_PROBLEM_
Return the lines below exactly, from the first line to the line that contains "Januar 2024". Leave out pictures.

(Records from a collection)
▶
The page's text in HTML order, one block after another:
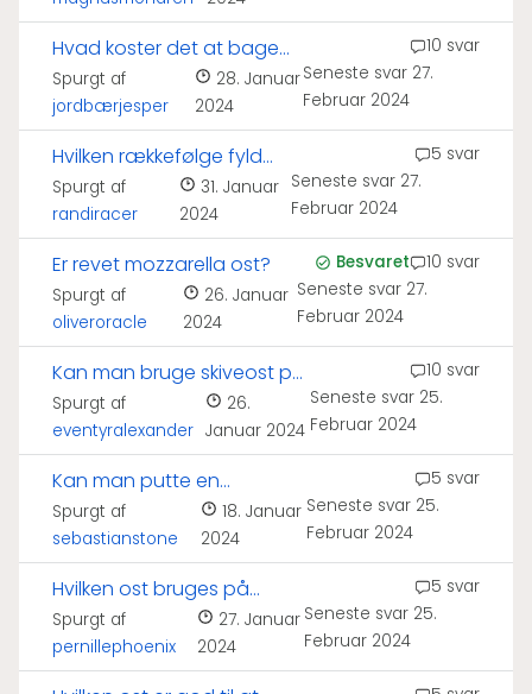
Hvad koster det at bage
en pizza?
Spurgt af
jordbærjesper
28. Januar
2024
10 svar
Seneste svar 27.
Februar 2024
Hvilken rækkefølge fyld
på pizza?
Spurgt af
randiracer
31. Januar
2024
5 svar
Seneste svar 27.
Februar 2024
Er revet mozzarella ost?
Spurgt af
oliveroracle
26. Januar
2024
Besvaret
10 svar
Seneste svar 27.
Februar 2024
Kan man bruge skiveost på
pizza?
Spurgt af
eventyralexander
26.
Januar 2024
10 svar
Seneste svar 25.
Februar 2024
Kan man putte en
pizzabakke i ovnen?
Spurgt af
sebastianstone
18. Januar
2024
5 svar
Seneste svar 25.
Februar 2024
Hvilken ost bruges på
pizza?
Spurgt af
pernillephoenix
27. Januar
2024
5 svar
Seneste svar 25.
Februar 2024
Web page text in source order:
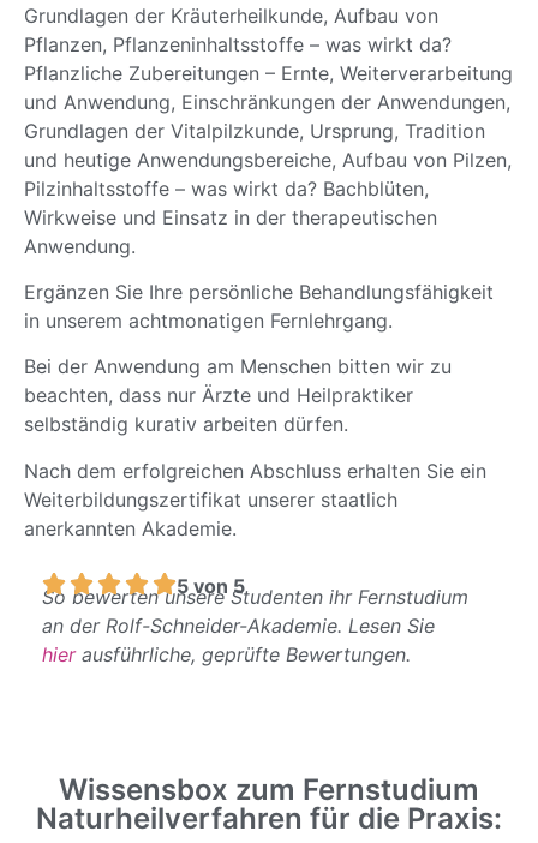
Grundlagen der Kräuterheilkunde, Aufbau von
Pflanzen, Pflanzeninhaltsstoffe – was wirkt da?
Pflanzliche Zubereitungen – Ernte, Weiterverarbeitung
und Anwendung, Einschränkungen der Anwendungen,
Grundlagen der Vitalpilzkunde, Ursprung, Tradition
und heutige Anwendungsbereiche, Aufbau von Pilzen,
Pilzinhaltsstoffe – was wirkt da? Bachblüten,
Wirkweise und Einsatz in der therapeutischen
Anwendung.
Ergänzen Sie Ihre persönliche Behandlungsfähigkeit
in unserem achtmonatigen Fernlehrgang.
Bei der Anwendung am Menschen bitten wir zu
beachten, dass nur Ärzte und Heilpraktiker
selbständig kurativ arbeiten dürfen.
Nach dem erfolgreichen Abschluss erhalten Sie ein
Weiterbildungszertifikat unserer staatlich
anerkannten Akademie.
5 von 5
So bewerten unsere Studenten ihr Fernstudium
an der Rolf-Schneider-Akademie. Lesen Sie
hierausführliche, geprüfte Bewertungen.
Wissensbox zum Fernstudium
Naturheilverfahren für die Praxis:
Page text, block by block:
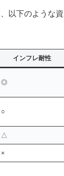
以下のような
インフレ耐性
◎
○
△
×
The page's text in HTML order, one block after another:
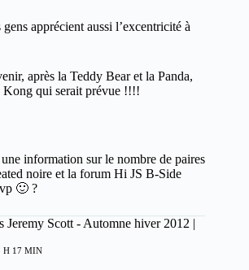
apprécient aussi l’excentricité à
après la Teddy Bear et la Panda,
Kong qui serait prévue !!!!
information sur le nombre de paires
noire et la forum Hi JS B-Side
🙂 ?
Jeremy Scott - Automne hiver 2012 |
H 17 MIN
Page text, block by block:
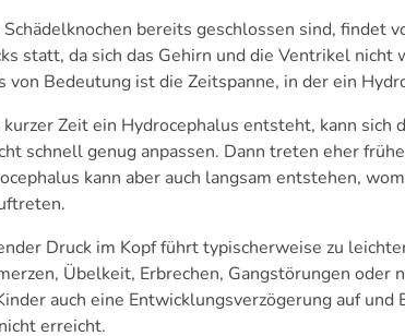
bereits geschlossen sind, findet
statt, da sich das Gehirn und die Ventrikel nicht
von Bedeutung ist die Zeitspanne, in der ein
Zeit ein Hydrocephalus entsteht, kann sich
schnell genug anpassen. Dann treten eher
kann aber auch langsam entstehen,
Druck im Kopf führt typischerweise zu
Übelkeit, Erbrechen, Gangstörungen oder
auch eine Entwicklungsverzögerung auf
erreicht.
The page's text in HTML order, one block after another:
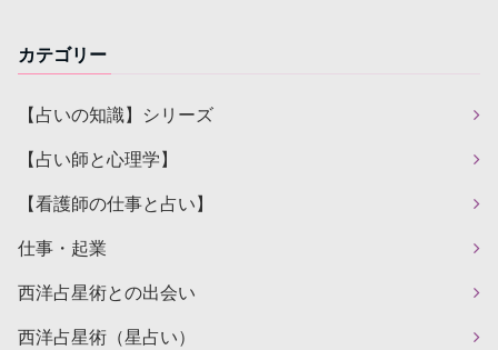
カテゴリー
【占いの知識】シリーズ
【占い師と心理学】
【看護師の仕事と占い】
仕事・起業
西洋占星術との出会い
西洋占星術（星占い）
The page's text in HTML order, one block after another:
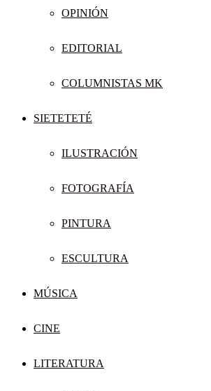
OPINIÓN
EDITORIAL
COLUMNISTAS MK
SIETETETÉ
ILUSTRACIÓN
FOTOGRAFÍA
PINTURA
ESCULTURA
MÚSICA
CINE
LITERATURA
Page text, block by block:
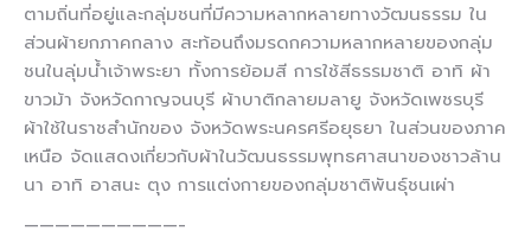
ตามถิ่นที่อยู่และกลุ่มชนที่มีความหลากหลายทางวัฒนธรรม ใน
ส่วนผ้ายกภาคกลาง สะท้อนถึงมรดกความหลากหลายของกลุ่ม
ชนในลุ่มน้ำเจ้าพระยา ทั้งการย้อมสี การใช้สีธรรมชาติ อาทิ ผ้า
ขาวม้า จังหวัดกาญจนบุรี ผ้าบาติกลายมลายู จังหวัดเพชรบุรี
ผ้าใช้ในราชสำนักของ จังหวัดพระนครศรีอยุธยา ในส่วนของภาค
เหนือ จัดแสดงเกี่ยวกับผ้าในวัฒนธรรมพุทธศาสนาของชาวล้าน
นา อาทิ อาสนะ ตุง การแต่งกายของกลุ่มชาติพันธุ์ชนเผ่า
——————————-
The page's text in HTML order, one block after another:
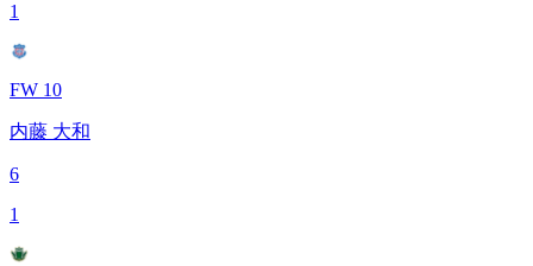
1
FW 10
内藤 大和
6
1
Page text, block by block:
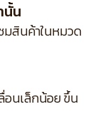
นั้น
มสินค้าในหมวด
อนเล็กน้อย ขึ้น
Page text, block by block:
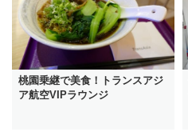
桃園乗継で美食！トランスアジ
ア航空VIPラウンジ
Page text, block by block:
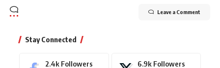
Leave a Comment
Stay Connected
2.4k Followers 6.9k Followers
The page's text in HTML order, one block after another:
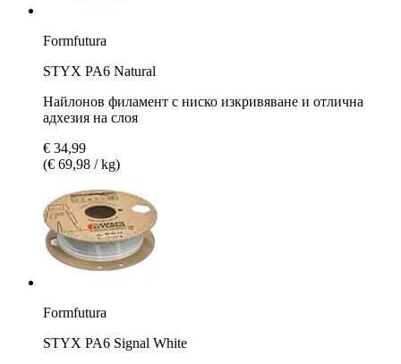
Formfutura
STYX PA6 Natural
Найлонов филамент с ниско изкривяване и отлична
адхезия на слоя
€ 34,99
(€ 69,98 / kg)
Formfutura
STYX PA6 Signal White
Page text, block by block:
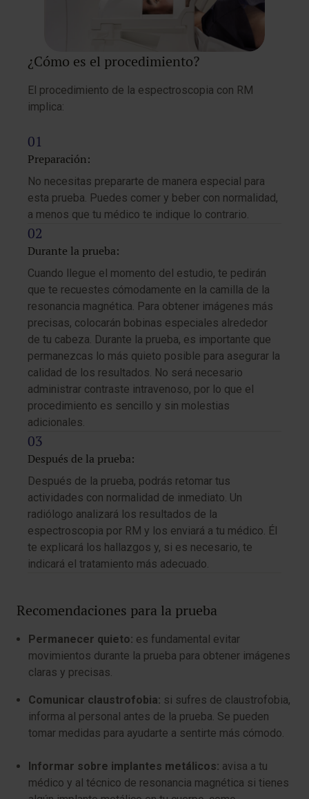
¿Cómo es el procedimiento?
El procedimiento de la espectroscopia con RM
implica:
Preparación:
No necesitas prepararte de manera especial para
esta prueba. Puedes comer y beber con normalidad,
a menos que tu médico te indique lo contrario.
Durante la prueba:
Cuando llegue el momento del estudio, te pedirán
que te recuestes cómodamente en la camilla de la
resonancia magnética. Para obtener imágenes más
precisas, colocarán bobinas especiales alrededor
de tu cabeza. Durante la prueba, es importante que
permanezcas lo más quieto posible para asegurar la
calidad de los resultados. No será necesario
administrar contraste intravenoso, por lo que el
procedimiento es sencillo y sin molestias
adicionales.
Después de la prueba:
Después de la prueba, podrás retomar tus
actividades con normalidad de inmediato. Un
radiólogo analizará los resultados de la
espectroscopia por RM y los enviará a tu médico. Él
te explicará los hallazgos y, si es necesario, te
indicará el tratamiento más adecuado.
Recomendaciones para la prueba
Permanecer quieto: es fundamental evitar
movimientos durante la prueba para obtener imágenes
claras y precisas.
Comunicar claustrofobia: si sufres de claustrofobia,
informa al personal antes de la prueba. Se pueden
tomar medidas para ayudarte a sentirte más cómodo.
Informar sobre implantes metálicos: avisa a tu
médico y al técnico de resonancia magnética si tienes
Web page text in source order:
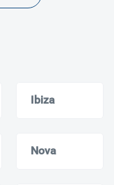
Ibiza
Nova
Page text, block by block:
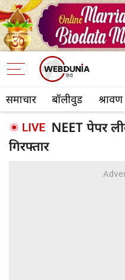
समाचार बॉलीवुड
NEET पेपर
गिरफ्तार
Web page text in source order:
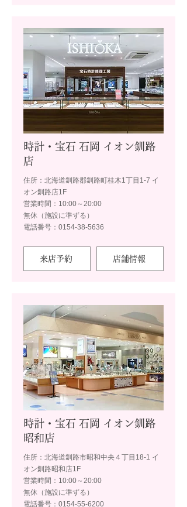
時計・宝石 石岡 イオン釧路
店
住所：北海道釧路郡釧路町桂木1丁目1-7 イ
オン釧路店1F
営業時間：10:00～20:00
無休（施設に準ずる）
電話番号：0154-38-5636
来店予約 店舗情報
時計・宝石 石岡 イオン釧路
昭和店
住所：北海道釧路市昭和中央４丁目18-1 イ
オン釧路昭和店1F
営業時間：10:00～20:00
無休（施設に準ずる）
電話番号：0154-55-6200
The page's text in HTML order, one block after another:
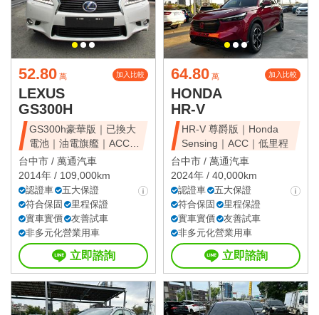
52.80 萬 加入比較
LEXUS
GS300H
GS300h豪華版｜已換大
電池｜油電旗艦｜ACC｜
天窗豪華房
台中市 / 萬通汽車
2014年 / 109,000km
認證車
五大保證
符合保固
里程保證
實車實價
友善試車
非多元化營業用車
立即諮詢
64.80 萬 加入比較
HONDA
HR-V
HR-V 尊爵版｜Honda
Sensing｜ACC｜低里程
台中市 / 萬通汽車
2024年 / 40,000km
認證車
五大保證
符合保固
里程保證
實車實價
友善試車
非多元化營業用車
立即諮詢
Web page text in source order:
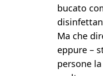
bucato
Ma che
eppure –
persone
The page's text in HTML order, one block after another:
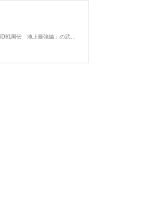
青龍頑駄無とは「新SD戦国伝 地上最強編」の武者頑駄無である。
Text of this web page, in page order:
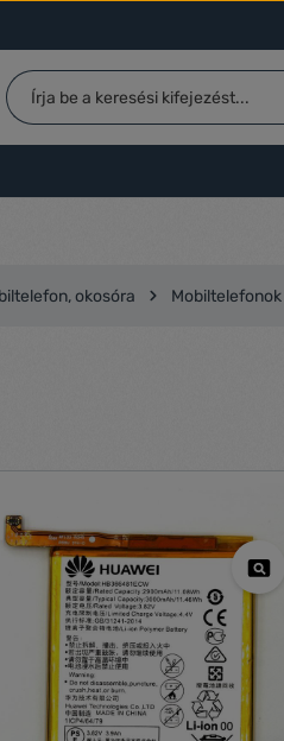
okosóra Mobiltelefonok
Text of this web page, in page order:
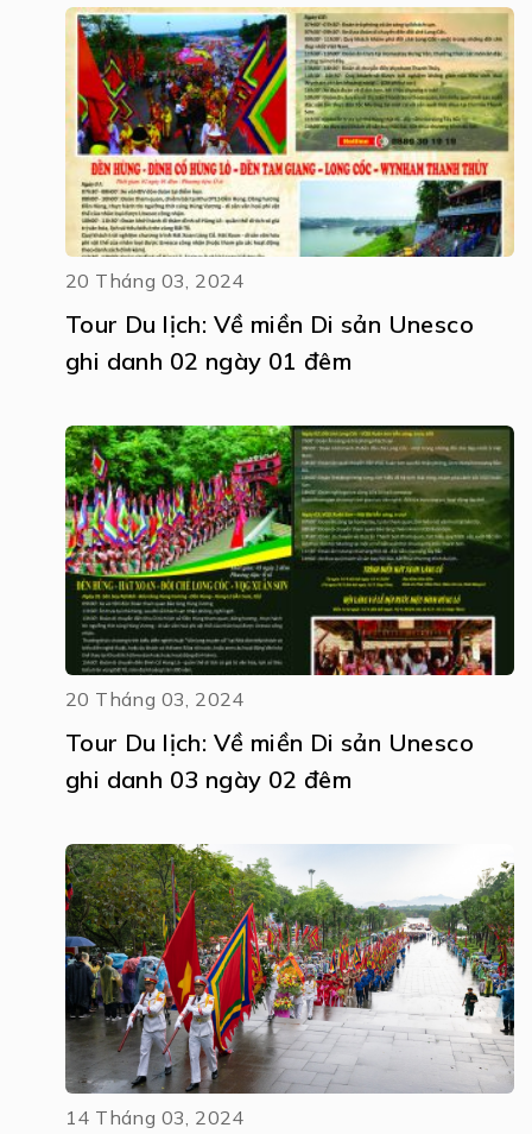
20 Tháng 03, 2024
Tour Du lịch: Về miền Di sản Unesco
ghi danh 02 ngày 01 đêm
20 Tháng 03, 2024
Tour Du lịch: Về miền Di sản Unesco
ghi danh 03 ngày 02 đêm
14 Tháng 03, 2024
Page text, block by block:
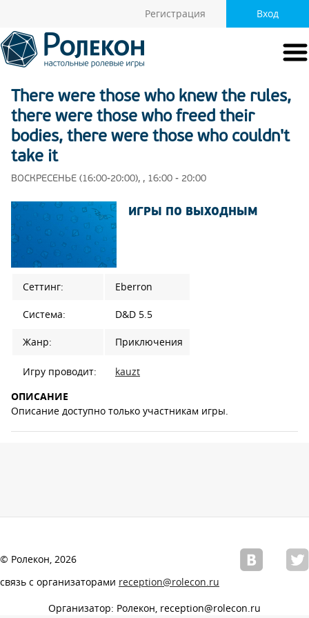
Вход
Регистрация
There were those who knew the rules,
there were those who freed their
bodies, there were those who couldn't
take it
ВОСКРЕСЕНЬЕ (16:00-20:00), , 16:00 - 20:00
ИГРЫ ПО ВЫХОДНЫМ
Сеттинг: Eberron
Система: D&D 5.5
Жанр: Приключения
Игру проводит: kauzt
ОПИСАНИЕ
Описание доступно только участникам игры.
© Ролекон, 2026
связь с организаторами reception@rolecon.ru
Организатор: Ролекон, reception@rolecon.ru
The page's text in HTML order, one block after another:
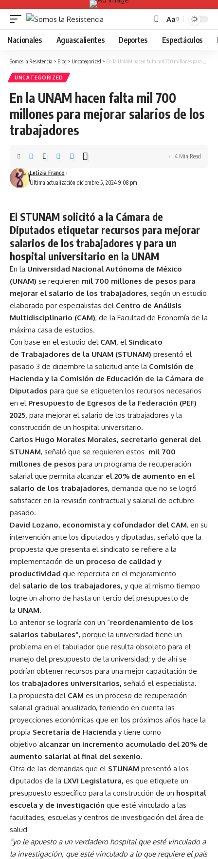
Font
Resizer
Aa
Nacionales Aguascalientes Deportes Espectáculos
Somos la Resistencia > Blog > Uncategorized > En la UNAM hacen falta mil 700 millones para mejorar salarios de los trabajadores
UNCATEGORIZED
En la UNAM hacen falta mil 700
millones para mejorar salarios de los
trabajadores
Última actualización diciembre 5, 2024 9:08 pm
Letizia Franco
4 Min Read
El STUNAM solicitó a la Cámara de
Diputados etiquetar recursos para mejorar
salarios de los trabajadores y para un
hospital universitario en la UNAM
En la Universidad Nacional Autónoma de México
(UNAM) se requieren mil 700 millones de pesos para
mejorar el salario de los trabajadores, según un estudio
elaborado por especialistas del Centro de Análisis
Multidisciplinario (CAM), de la Facultad de Economía de la
máxima casa de estudios.
Con base en el estudio del CAM, el Sindicato
de Trabajadores de la UNAM (STUNAM) presentó el
pasado 3 de diciembre la solicitud ante la Comisión de
Hacienda y la Comisión de Educación de la Cámara de
Diputados para que se etiqueten los recursos necesarios
en el Presupuesto de Egresos de la Federación (PEF)
2025, para mejorar el salario de los trabajadores y la
construcción de un hospital universitario.
Carlos Hugo Morales Morales, secretario general del
STUNAM, señaló que se requieren estos mil 700
millones de pesos para un programa de recuperación
salarial que permita alcanzar el 20% de aumento en el
salario de los trabajadores, demanda que no se logró
satisfacer en la revisión contractual y salarial de octubre
pasado.
David Lozano, economista y cofundador del CAM, en su
intervención ante los diputados y diputadas, señaló que la
propuesta que presenta el sindicato se refiere a la
implementación de un proceso de calidad y
productividad que repercuta en el mejoramiento
del salario de los trabajadores, y que al mismo tiempo
logre un ahorro de hasta un tercio del presupuesto de
la UNAM.
Lo anterior se lograría con un “reordenamiento de los
salarios tabulares”, porque la universidad tiene un
problema en el tabulador que resulta obsoleto para el
manejo del presupuesto de la universidad; y de ahí se
podrían obtener recursos para una mejor capacitación de
los trabajadores universitarios, señaló el especialista.
La propuesta del CAM es un proceso de recuperación
salarial gradual anualizado, teniendo en cuenta las
proyecciones económicas que en los próximos años hace la
propia Secretaría de Hacienda y tiene como
objetivo alcanzar un incremento acumulado del 20% de
aumento salarial al final del sexenio.
Otra de las demandas que el STUNAM presentó a los
diputados de la LXVI Legislatura, es que etiquete un
presupuesto específico para la construcción de un hospital
escuela y de investigación que esté vinculado a las
facultades, escuelas y centros de investigación del área de
salud
“yo le apuesto a un verdadero hospital que esté vinculado a
la investigación, que esté vinculado a lo que requiere el país
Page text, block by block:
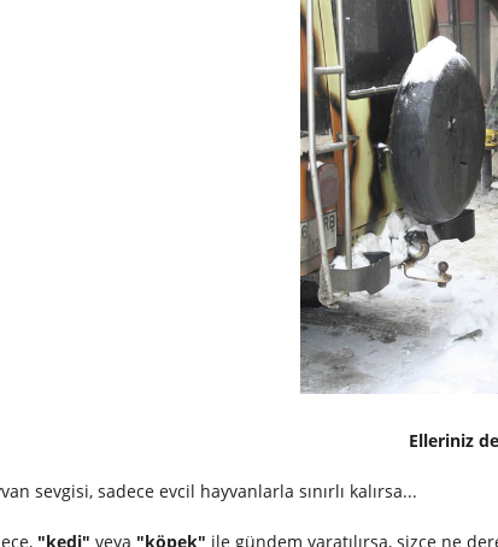
Elleriniz
sevgisi, sadece evcil hayvanlarla sınırlı kalırsa...
"kedi" veya "köpek" ile gündem yaratılırsa, sizce ne
◀
_OUTPUT FOR THIS TASK_
The page's text in HTML order, one block after another:
Hvad koster det at bage
en pizza?
Spurgt af
jordbærjesper
28. Januar
2024
10 svar
Seneste svar 27.
Februar 2024
Hvilken rækkefølge fyld
på pizza?
Spurgt af
randiracer
31. Januar
2024
5 svar
Seneste svar 27.
Februar 2024
Er revet mozzarella ost?
Spurgt af
oliveroracle
26. Januar
2024
Besvaret
10 svar
Seneste svar 27.
Februar 2024
Kan man bruge skiveost på
pizza?
Spurgt af
eventyralexander
26.
Januar 2024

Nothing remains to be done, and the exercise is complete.